Detection Methods for CVE-2025-22612
Indicators of Compromise
- Unusual API requests to private key retrieval endpoints from non-administrative users
- Multiple SSH key access attempts across different key IDs from a single user session
- Unexpected SSH authentication events on managed servers from unfamiliar source IPs
- Audit log entries showing bulk access to SSH key resources by low-privileged accounts
Detection Strategies
- Implement API request logging for all private key access operations and alert on requests from users who should not have access to those keys
- Monitor SSH authentication logs on managed servers for connections using known Coolify-managed keys from unexpected IP addresses
- Deploy anomaly detection for user behavior patterns, flagging accounts that suddenly access resources outside their normal scope
- Review Coolify access logs for enumeration patterns such as sequential key ID requests
Monitoring Recommendations
- Enable comprehensive audit logging within Coolify and forward logs to a SIEM for correlation
- Set up alerts for any SSH key access operations performed by non-owner users
- Monitor network traffic for unusual outbound SSH connections from Coolify servers
- Implement file integrity monitoring on SSH key storage locations within the Coolify deployment
How to Mitigate CVE-2025-22612
Immediate Actions Required
- Upgrade Coolify to version 4.0.0-beta.374 or later immediately
- Audit all SSH keys stored in Coolify and rotate any keys that may have been accessed by unauthorized users
- Review access logs to identify any suspicious key retrieval activity prior to patching
- Temporarily restrict network access to Coolify instances until patching is complete
Patch Information
Coolify version 4.0.0-beta.374 addresses this vulnerability by implementing proper authorization checks on the private key retrieval functionality. The patch ensures that only users with appropriate ownership or administrative permissions can access specific private keys. Organizations should update to this version or later as soon as possible.

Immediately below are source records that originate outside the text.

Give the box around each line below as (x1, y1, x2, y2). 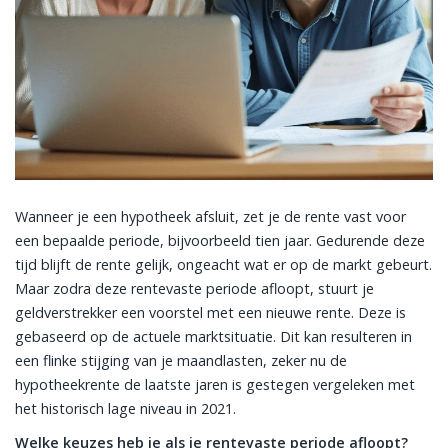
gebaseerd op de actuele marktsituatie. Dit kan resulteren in (15, 327, 412, 346)
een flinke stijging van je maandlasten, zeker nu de (15, 351, 347, 370)
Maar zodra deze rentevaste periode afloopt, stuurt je (15, 279, 374, 298)
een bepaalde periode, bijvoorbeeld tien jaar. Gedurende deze (15, 231, 425, 250)
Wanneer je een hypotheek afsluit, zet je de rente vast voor (15, 207, 406, 226)
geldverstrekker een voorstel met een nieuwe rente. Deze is (15, 303, 406, 322)
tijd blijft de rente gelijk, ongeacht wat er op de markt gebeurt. (15, 255, 432, 274)
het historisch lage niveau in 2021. (15, 399, 236, 418)

For detailed patch information and the security advisory, see the Coolify GitHub Security Advisory.
Workarounds
- Implement network-level access controls to restrict Coolify access to trusted IP addresses only until patching is complete
- Disable or remove unnecessary user accounts from the Coolify instance to limit the pool of potential attackers
- Deploy a web application firewall (WAF) with rules to detect and block bulk key retrieval requests
- Consider temporarily disabling external network access to Coolify if immediate patching is not feasible
# Example: Restrict network access to Coolify using firewall rules
# Allow only trusted IP ranges to access the Coolify web interface
iptables -A INPUT -p tcp --dport 3000 -s 10.0.0.0/8 -j ACCEPT
iptables -A INPUT -p tcp --dport 3000 -j DROP
# Alternative: Use UFW on Ubuntu/Debian systems
ufw allow from 10.0.0.0/8 to any port 3000
ufw deny 3000
Disclaimer: This content was generated using AI. While we strive for accuracy, please verify critical information with official sources.